A força obrigatória dos contratos nos tempos do coronavírus
Carlos Eduardo Pianovski[1]
1. Valor da promessa e confiança legítima frente à grave perturbação objetiva do programa contratual
Tempos de pandemia, assim como tempos de guerra, geram, a par de seus devastadores efeitos sobre a vida, repercussões que se espraiam sobre a economia, afetando, obviamente, as relações contratuais.
Os contratos, como ensina a clássica lição de Roppo[2], antes de institutos jurídicos, são operações econômicas. O contrato é o instrumento por excelência da livre iniciativa, e, como tal, se a economia adoece, o contrato pode demandar o tratamento e a medicação proporcionais (e, portanto, necessários e adequados) a auxiliar as defesas ordinárias da liberdade e da criatividade dos agentes a debelar a enfermidade.
O Direito Contratual, em tempos de normalidade, define balizas inerentes à liberdade negativa, e garante a normatividade do exercício da autonomia privada, apontando para uma dimensão funcional que, prima facie, deve ser assecuratória e reprodutora da própria liberdade.[3] A força obrigatória dos contratos é, nesse contexto, a tônica, sendo sua mitigação apenas excepcional.
Em tempos de grave crise, porém, o espaço para a exceção se amplia, diante do caráter também excepcional dos eventos que repercutem na economia dos contratos, ora inviabilizando seu adimplemento, ora oferecendo desproporcionais dificuldades para a realização integral de seu programa. A grave perturbação no processo obrigacional (para empregar a consagrada tese de Couto e Silva), impondo-se de fora para dentro à esfera jurídica dos contratantes, pode, legitimamente, implicar a modificação dos efeitos que, ordinariamente, seriam esperados do contrato.

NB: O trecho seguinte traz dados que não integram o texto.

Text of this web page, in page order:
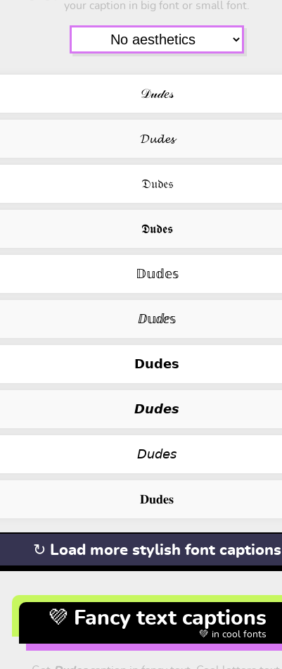
your caption in big font or small font.
𝒟𝓊𝒹𝑒𝓈
𝓓𝓾𝓭𝓮𝓼
𝔇𝔲𝔡𝔢𝔰
𝕯𝖚𝖉𝖊𝖘
𝔻𝕦𝕕𝕖𝕤
ⅅ𝕦ⅆⅇ𝕤
𝗗𝘂𝗱𝗲𝘀
𝘿𝙪𝙙𝙚𝙨
𝘋𝘶𝘥𝘦𝘴
𝐃𝐮𝐝𝐞𝐬
↻ Load more stylish font captions
💜 Fancy text captions
💚 in cool fonts
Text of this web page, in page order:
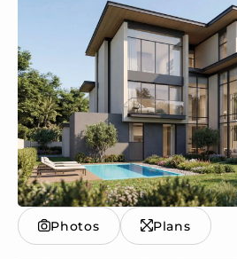
Photos Plans
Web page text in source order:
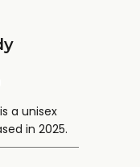
a unisex
in 2025.
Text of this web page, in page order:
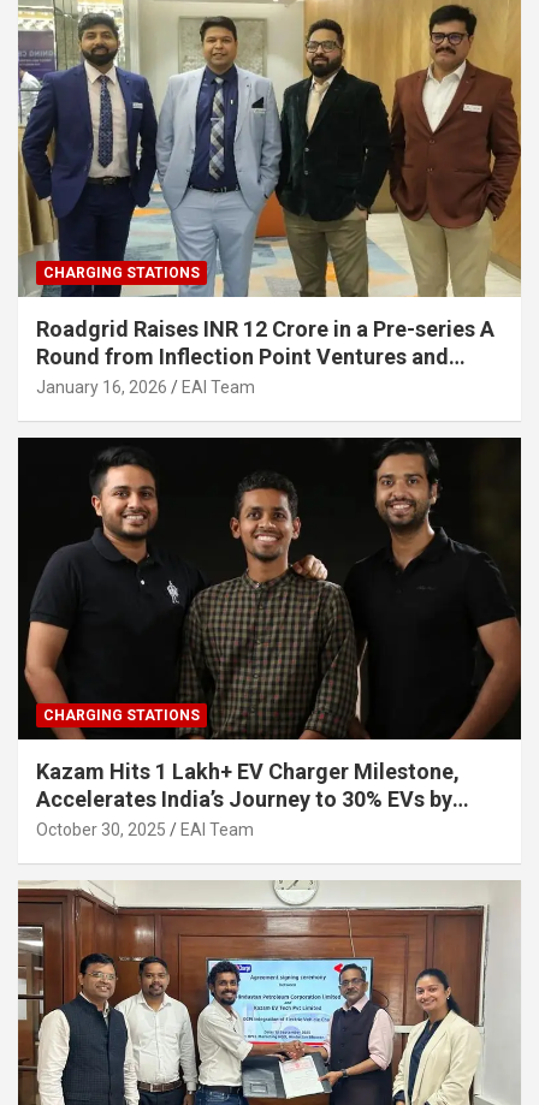
CHARGING STATIONS
Roadgrid Raises INR 12 Crore in a Pre-series A
Round from Inflection Point Ventures and
Other Investors
January 16, 2026 EAI Team
CHARGING STATIONS
Kazam Hits 1 Lakh+ EV Charger Milestone,
Accelerates India’s Journey to 30% EVs by
2030
October 30, 2025 EAI Team
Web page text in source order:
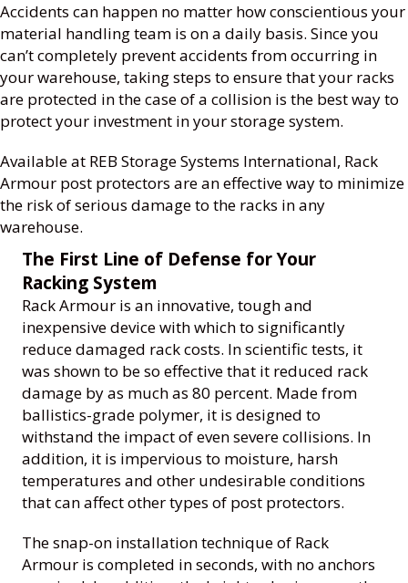
Accidents can happen no matter how conscientious your
material handling team is on a daily basis. Since you
can’t completely prevent accidents from occurring in
your warehouse, taking steps to ensure that your racks
are protected in the case of a collision is the best way to
protect your investment in your storage system.
Available at REB Storage Systems International, Rack
Armour post protectors are an effective way to minimize
the risk of serious damage to the racks in any
warehouse.
The First Line of Defense for Your
Racking System
Rack Armour is an innovative, tough and
inexpensive device with which to significantly
reduce damaged rack costs. In scientific tests, it
was shown to be so effective that it reduced rack
damage by as much as 80 percent. Made from
ballistics-grade polymer, it is designed to
withstand the impact of even severe collisions. In
addition, it is impervious to moisture, harsh
temperatures and other undesirable conditions
that can affect other types of post protectors.
The snap-on installation technique of Rack
Armour is completed in seconds, with no anchors
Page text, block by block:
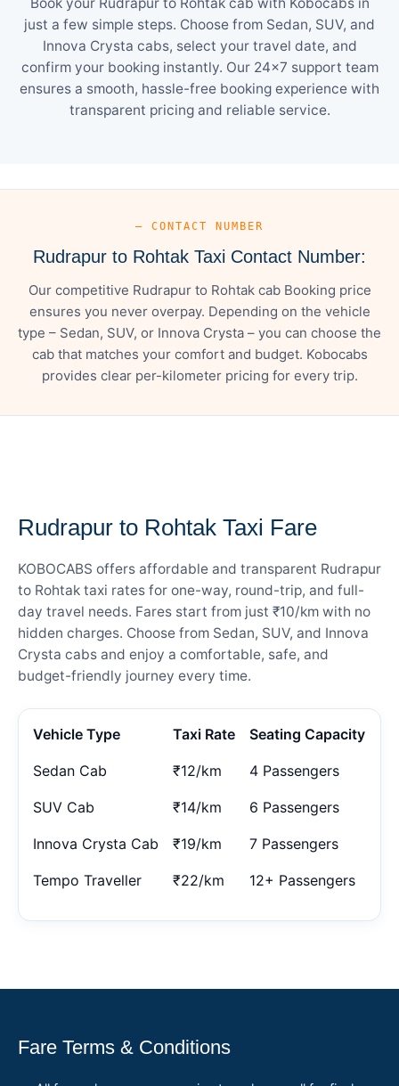
just a few simple steps. Choose from Sedan, SUV, and
Innova Crysta cabs, select your travel date, and
confirm your booking instantly. Our 24×7 support team
ensures a smooth, hassle-free booking experience with
transparent pricing and reliable service.
— CONTACT NUMBER
Rudrapur to Rohtak Taxi Contact Number:
Our competitive Rudrapur to Rohtak cab Booking price
ensures you never overpay. Depending on the vehicle
type – Sedan, SUV, or Innova Crysta – you can choose the
cab that matches your comfort and budget. Kobocabs
provides clear per-kilometer pricing for every trip.
Rudrapur to Rohtak Taxi Fare
KOBOCABS offers affordable and transparent Rudrapur
to Rohtak taxi rates for one-way, round-trip, and full-
day travel needs. Fares start from just ₹10/km with no
hidden charges. Choose from Sedan, SUV, and Innova
Crysta cabs and enjoy a comfortable, safe, and
budget-friendly journey every time.
Vehicle Type Taxi Rate Seating Capacity
Sedan Cab ₹12/km 4 Passengers
SUV Cab ₹14/km 6 Passengers
Innova Crysta Cab ₹19/km 7 Passengers
Tempo Traveller ₹22/km 12+ Passengers
Fare Terms & Conditions
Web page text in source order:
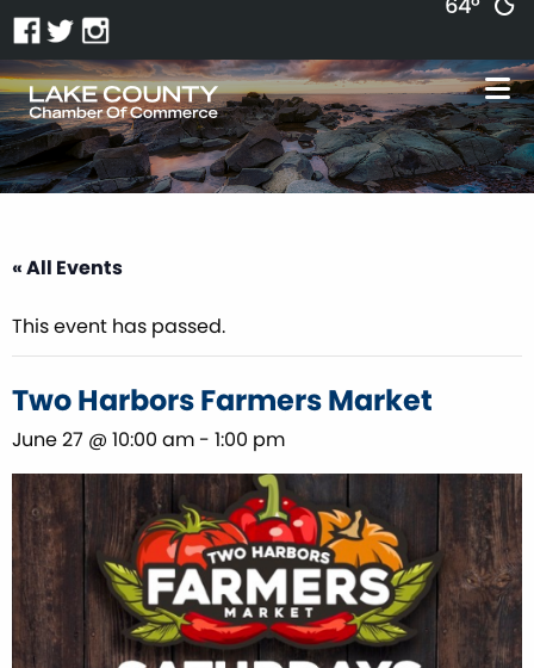
« All Events
This event has passed.
Two Harbors Farmers Market
June 27 @ 10:00 am - 1:00 pm
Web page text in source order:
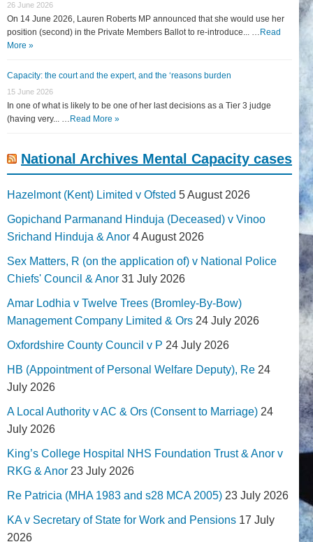
26 June 2026
On 14 June 2026, Lauren Roberts MP announced that she would use her
position (second) in the Private Members Ballot to re-introduce... … Read
More »
Capacity: the court and the expert, and the ‘reasons burden
15 June 2026
In one of what is likely to be one of her last decisions as a Tier 3 judge
(having very... … Read More »
National Archives Mental Capacity cases
Hazelmont (Kent) Limited v Ofsted 5 August 2026
Gopichand Parmanand Hinduja (Deceased) v Vinoo
Srichand Hinduja & Anor 4 August 2026
Sex Matters, R (on the application of) v National Police
Chiefs' Council & Anor 31 July 2026
Amar Lodhia v Twelve Trees (Bromley-By-Bow)
Management Company Limited & Ors 24 July 2026
Oxfordshire County Council v P 24 July 2026
HB (Appointment of Personal Welfare Deputy), Re 24
July 2026
A Local Authority v AC & Ors (Consent to Marriage) 24
July 2026
King’s College Hospital NHS Foundation Trust & Anor v
RKG & Anor 23 July 2026
Re Patricia (MHA 1983 and s28 MCA 2005) 23 July 2026
KA v Secretary of State for Work and Pensions 17 July
2026
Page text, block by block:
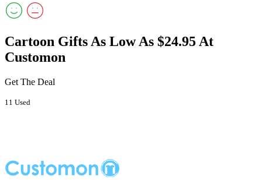
Cartoon Gifts As Low As $24.95 At
Customon
Get The Deal
11 Used
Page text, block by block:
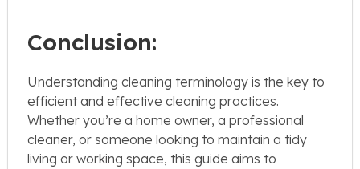
Conclusion:
Understanding cleaning terminology is the key to
efficient and effective cleaning practices.
Whether you’re a home owner, a professional
cleaner, or someone looking to maintain a tidy
living or working space, this guide aims to
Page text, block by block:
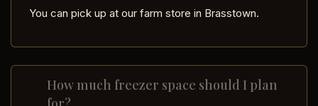
You can pick up at our farm store in Brasstown.
How much freezer space should I plan
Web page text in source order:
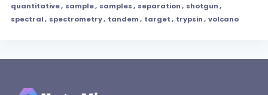
quantitative, sample, samples, separation, shotgun,
spectral, spectrometry, tandem, target, trypsin, volcano
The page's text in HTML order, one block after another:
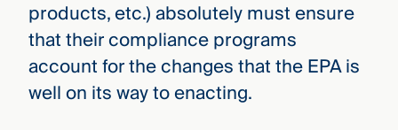
products, etc.) absolutely must ensure
that their compliance programs
account for the changes that the EPA is
well on its way to enacting.
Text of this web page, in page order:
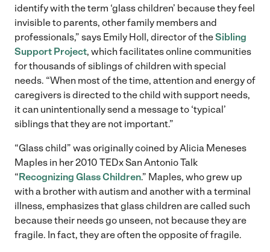
identify with the term ‘glass children’ because they feel
invisible to parents, other family members and
professionals,” says Emily Holl, director of theSibling
Support Project, which facilitates online communities
for thousands of siblings of children with special
needs. “When most of the time, attention and energy of
caregivers is directed to the child with support needs,
it can unintentionally send a message to ‘typical’
siblings that they are not important.”
“Glass child” was originally coined by Alicia Meneses
Maples in her 2010 TEDx San Antonio Talk
“Recognizing Glass Children.” Maples, who grew up
with a brother with autism and another with a terminal
illness, emphasizes that glass children are called such
because their needs go unseen, not because they are
fragile. In fact, they are often the opposite of fragile.
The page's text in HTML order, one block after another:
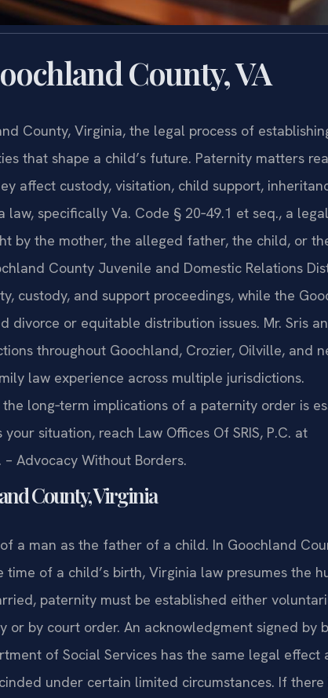
County, VA
County, Virginia, the legal process of
that shape a child’s future. Paternity matters
affect custody, visitation, child support,
specifically Va. Code § 20‑49.1 et seq., a legal
by the mother, the alleged father, the child, or
County Juvenile and Domestic Relations
custody, and support proceedings, while the
divorce or equitable distribution issues. Mr. Sris
throughout Goochland, Crozier, Oilville, and
law experience across multiple jurisdictions.
long‑term implications of a paternity order is
situation, reach Law Offices Of SRIS, P.C. at
– Advocacy Without Borders.
County, Virginia
a man as the father of a child. In Goochland
of a child’s birth, Virginia law presumes the
paternity must be established either
by court order. An acknowledgment signed by
of Social Services has the same legal effect
under certain limited circumstances. If there

O duplo pilar sobre o qual se assenta o princípio da força obrigatória dos contratos - que consiste no valor jurídico da promessa e na confiança legítima - é como uma moeda com suas duas faces, trazendo, em si mesmo, os fundamentos para a mitigação da eficácia do princípio.
A promessa, que se faz no exercício da liberdade econômica – inevitavelmente associada à autorresponsabilidade do agente livre - se faz sempre contextualizada, podendo ter seus efeitos suspensos ou, mesmo, afastados, em situações extremas que extrapolem o amplo espaço de riscos normais que é inerente ao contrato na economia capitalista. A autorresponsabilidade derivada do exercício livre da promessa pode ceder em contextos novos e excepcionais, que inviabilizem objetivamente seu cumprimento, ou o dificultem radicalmente.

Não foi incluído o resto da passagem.